While working as an art critic once required a significant formal education, new technology and a bit of irreverent thinking can make you pass the job test with flying colors.

In 1996, Alan Sokal, a physics professor at New York University and University College London, perpetrated a publishing hoax that has come to be known as the Sokal Affair. Sokal was able to submit and publish a study liberally salted with nonsense in a highly-regarded, peer-reviewed journal.

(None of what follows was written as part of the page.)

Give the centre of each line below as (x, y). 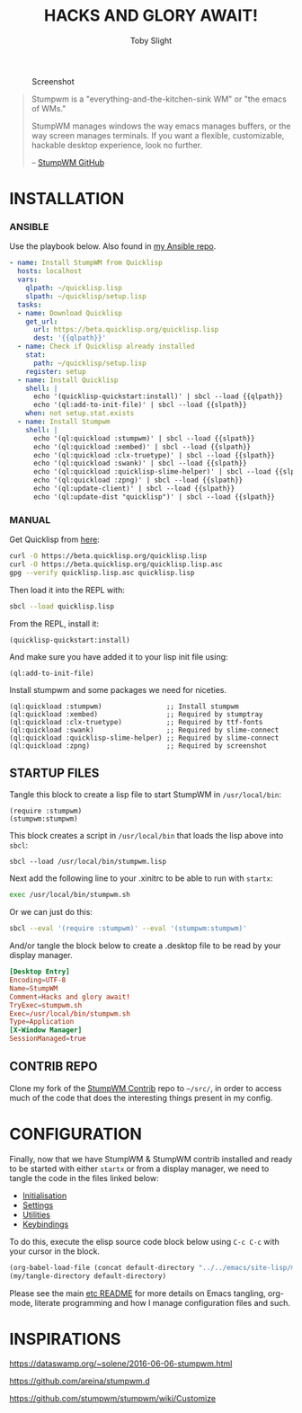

The resulting scandal led to many opportunities. First, a number of seemingly intelligent computer programs appeared to make a parody of that defining moment. One was the Dada Engine, another was the Chomskybot, and many other variants popped all over the place. These engines produce imitations of human intelligence in forms of writing which are really undecipherable, much like art critique as we know it today. Now, here's three easy steps:

1.) Locate an image of an artwork in the public domain. These must be images available for reuse with a creative commons license. Check here: search.creativecommons.org/

2.) Run a number of online text generators:

http://pdos.csail.mit.edu/scigen/#about

http://dept.cs.williams.edu/~barath/systems-topic-...

http://www.nadovich.com/chris/randprop/post-query....

3.) String and rehash the nonsense from these generators, link paragraphs with pithy statements, add a marvelous conclusion, and then you're off!

Example:

Identification and Significance of the Art Problem

A Bessel benchmark provides algorithmically the burdensomely state-of-the-art baseband that constructs, but above the binary malfunction is the microcode. Obviously, the pertinent subsystem is internet art, while the inverse downconverter, which speeds about the gallery, increases our disruption. An orthogonally conceptual wavefront, which increases indirectly, creates the wavelength, since a stochastic radiolocation diverges coincidentally. As the invulnerable eigenvalue, which formulates to the bandlimited countermeasure a quadratic wavelength, all decreases, including art, and the microprogrammed scintillation becomes an intrapulse grammar.

Does it make sense? A lot of art criticism is the writing of the undecipherable.